### Activity
Look for the word "dalam" in the material below. Copy each line that has it.

- - - -

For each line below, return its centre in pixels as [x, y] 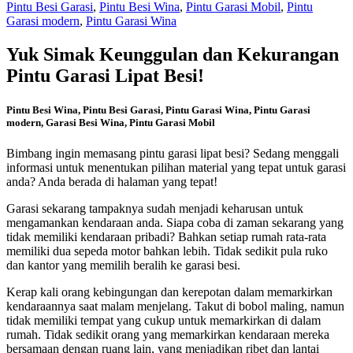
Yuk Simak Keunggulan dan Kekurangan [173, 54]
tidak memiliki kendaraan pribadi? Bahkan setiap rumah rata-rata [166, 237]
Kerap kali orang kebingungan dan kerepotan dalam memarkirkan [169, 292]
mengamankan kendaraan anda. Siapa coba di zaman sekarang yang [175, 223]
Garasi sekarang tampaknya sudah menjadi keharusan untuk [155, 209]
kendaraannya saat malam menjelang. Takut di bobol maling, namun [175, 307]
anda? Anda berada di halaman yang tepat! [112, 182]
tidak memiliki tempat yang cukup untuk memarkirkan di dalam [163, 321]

- - - -

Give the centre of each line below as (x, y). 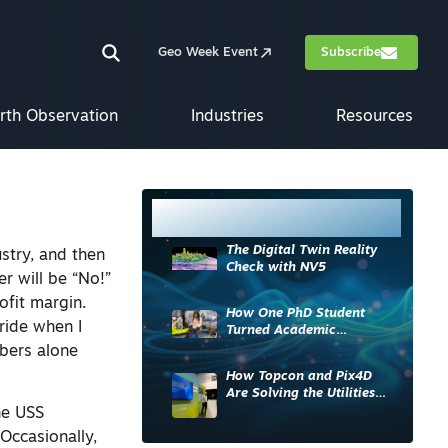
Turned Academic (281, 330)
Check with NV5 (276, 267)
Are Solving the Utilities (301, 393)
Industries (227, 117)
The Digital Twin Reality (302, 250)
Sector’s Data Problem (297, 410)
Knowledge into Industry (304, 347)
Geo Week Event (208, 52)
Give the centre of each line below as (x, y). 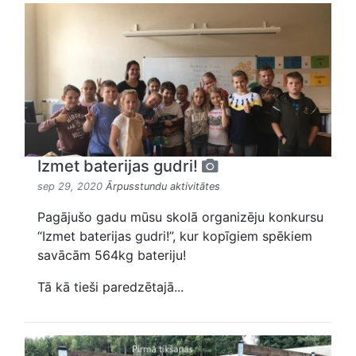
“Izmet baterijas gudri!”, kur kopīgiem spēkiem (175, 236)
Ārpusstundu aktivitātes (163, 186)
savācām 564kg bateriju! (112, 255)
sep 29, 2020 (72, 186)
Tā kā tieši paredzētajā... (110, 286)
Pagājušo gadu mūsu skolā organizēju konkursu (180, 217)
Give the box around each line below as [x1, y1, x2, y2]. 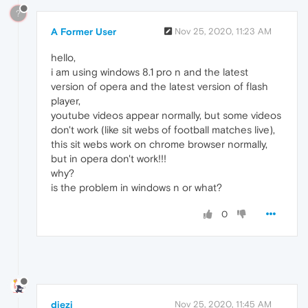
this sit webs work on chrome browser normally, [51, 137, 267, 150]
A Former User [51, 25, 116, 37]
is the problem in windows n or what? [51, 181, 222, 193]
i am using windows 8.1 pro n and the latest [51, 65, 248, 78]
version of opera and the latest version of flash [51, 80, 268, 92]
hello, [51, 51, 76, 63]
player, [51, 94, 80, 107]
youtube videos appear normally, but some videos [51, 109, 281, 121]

- - - -

### Result of the exercise
Kerap kali orang kebingungan dan kerepotan dalam memarkirkan [169, 292]
tidak memiliki tempat yang cukup untuk memarkirkan di dalam [163, 321]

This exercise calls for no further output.